Now, there are a wide variety of sizes and designs of hoophouses available. But for simplicity’s sake I’m just gonna lump them into two basic categories:

The first, and simplest design is that of the classic quonset hut-style hoophouse, or high-tunnel.

Don Digging His Hoophouse: The quonset hut-style hoophouse is economical but has some functional drawbacks.

It’s a single layer of plastic skin stretched over a ridgepole sternum and ribcage of half-circle steel hoops fitted and bolted into anchor posts framed by baseboards. The design is so simple, you might even consider building it yourself with rebar, pvc pipe, chewing gum and a Swiss Army knife, but since there are plenty of suppliers, and kits for this design are fairly inexpensive, I’d recommend against it.

At about a thousand bucks, with only a day’s work to put it up, the quonset’s economical simplicity is certainly appealing, but inherent in the design are perhaps a few too many functional drawbacks. Like the fact that its design actually reflects a precious percentage of light when the sun hugs the horizon
in the months outside summer.
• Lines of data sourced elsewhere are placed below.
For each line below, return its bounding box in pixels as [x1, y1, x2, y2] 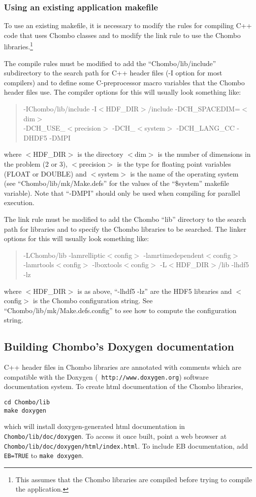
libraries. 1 [4, 40, 33, 52]
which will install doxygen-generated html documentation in [4, 421, 185, 431]
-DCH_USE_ [23, 123, 65, 133]
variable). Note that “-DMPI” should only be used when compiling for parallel [4, 187, 240, 198]
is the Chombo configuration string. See [33, 295, 153, 306]
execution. [4, 197, 34, 208]
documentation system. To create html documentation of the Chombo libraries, [4, 381, 243, 391]
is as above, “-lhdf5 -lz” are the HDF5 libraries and [77, 285, 232, 296]
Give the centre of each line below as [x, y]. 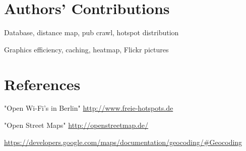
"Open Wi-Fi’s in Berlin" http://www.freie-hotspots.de [89, 108]
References [42, 84]
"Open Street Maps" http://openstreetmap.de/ [76, 125]
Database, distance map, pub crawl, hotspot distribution [91, 32]
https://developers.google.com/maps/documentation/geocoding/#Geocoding [123, 142]
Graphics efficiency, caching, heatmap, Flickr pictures [86, 49]
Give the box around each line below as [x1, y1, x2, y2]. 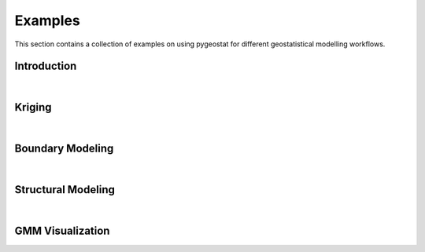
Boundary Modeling [14, 142, 114, 155]
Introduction [14, 60, 77, 73]
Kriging [14, 100, 52, 114]
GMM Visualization [14, 224, 110, 237]
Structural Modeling [14, 183, 116, 196]
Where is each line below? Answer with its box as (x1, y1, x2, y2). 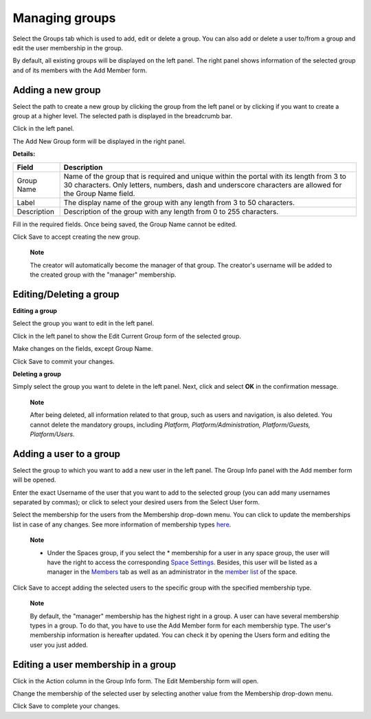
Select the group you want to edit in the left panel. (12, 319, 155, 328)
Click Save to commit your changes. (12, 357, 115, 365)
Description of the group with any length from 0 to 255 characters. (63, 206, 279, 216)
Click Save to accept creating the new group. (12, 233, 141, 241)
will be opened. (12, 475, 56, 484)
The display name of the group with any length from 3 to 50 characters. (63, 197, 295, 207)
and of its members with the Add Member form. (12, 66, 148, 74)
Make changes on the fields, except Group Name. (12, 345, 154, 353)
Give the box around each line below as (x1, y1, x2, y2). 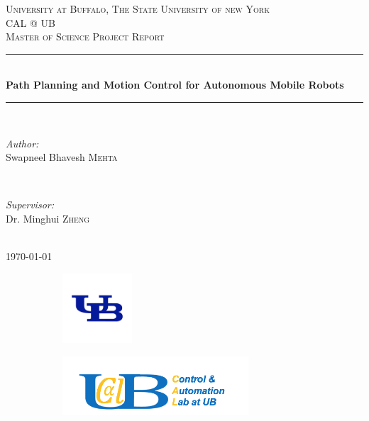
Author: (6, 135, 39, 150)
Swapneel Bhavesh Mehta (6, 150, 118, 164)
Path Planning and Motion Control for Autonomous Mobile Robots (6, 77, 344, 92)
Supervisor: (6, 197, 54, 212)
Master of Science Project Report (6, 29, 165, 44)
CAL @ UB (6, 15, 55, 30)
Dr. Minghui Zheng (6, 211, 90, 225)
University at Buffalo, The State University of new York (6, 1, 270, 16)
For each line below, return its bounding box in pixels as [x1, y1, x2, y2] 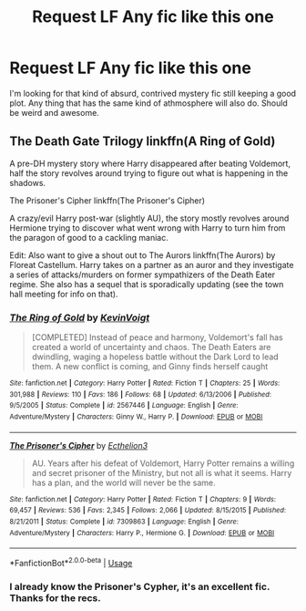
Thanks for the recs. [9, 591, 102, 604]
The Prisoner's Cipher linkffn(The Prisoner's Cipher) [9, 194, 206, 206]
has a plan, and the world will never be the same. [31, 477, 216, 488]
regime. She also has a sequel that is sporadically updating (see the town [9, 278, 284, 289]
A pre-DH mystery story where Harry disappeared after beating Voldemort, [9, 158, 291, 169]
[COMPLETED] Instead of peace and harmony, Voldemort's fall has [31, 332, 284, 343]
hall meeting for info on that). [9, 288, 118, 299]
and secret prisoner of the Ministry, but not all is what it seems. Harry [31, 467, 292, 478]

The quonset also crowds you out of valuable working space along the baseboards. There’s no way to get in there with the tiller and planter. And the quonset easily overheats and freezes in respective seasons.

All reasons you might seriously want to consider going with something a little different, which brings us to . . .

The second group of hoops, the gothic arch high-tunnel design.

Rolling Up Its Sleeves: The gothic arch high-tunnel requires a larger initial investment but earns its keep in well-designed features.

The vertically rising sidewalls of gothic arch design offer greater accessibility along the length of the baseboards.) With its vertically rising sidewalls and high, peaked arch, in contrast to the round, squat quonset, the gothic arch is a little more expensive, running anywhere from $1500-$3500, depending on size, and how you decide to frame out the ends. Begin on the small side, though, and it’s without a doubt the best initial investment you can make.

You can get in along the baseboards with the tiller and seeder. You also lose less low-slung sunlight to glancing-angle reflection. And the “lofted” design of the gothic arch helps hold a more consistent temperature. It will still overheat in the middle of summer, but the design facilitates roll-up sides for cross-ventilation. And it’ll still freeze-out in the dead of winter without floating row covers, double plastic with an inflation fan and supplemental heat. But here we’re getting a bit ahead of ourselves.